TASK INSTRUCTIONS:
Your output is the line containing "Key point then, is" plus every line after it in the listing, reproduced exactly.

THE DATA:
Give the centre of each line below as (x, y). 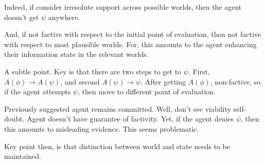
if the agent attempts (38, 91)
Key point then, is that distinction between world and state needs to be (117, 146)
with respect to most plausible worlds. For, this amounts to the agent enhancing (130, 44)
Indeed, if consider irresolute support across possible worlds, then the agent (123, 7)
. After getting (163, 81)
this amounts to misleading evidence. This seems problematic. (102, 128)
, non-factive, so (235, 81)
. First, (199, 71)

ANSWER SECTION:
Key point then, is that distinction between world and state needs to be (117, 146)
with respect to most plausible worlds. For, this amounts to the agent enhancing (130, 44)
Indeed, if consider irresolute support across possible worlds, then the agent (123, 7)
. After getting (163, 81)
this amounts to misleading evidence. This seems problematic. (102, 128)
, non-factive, so (235, 81)
. First, (199, 71)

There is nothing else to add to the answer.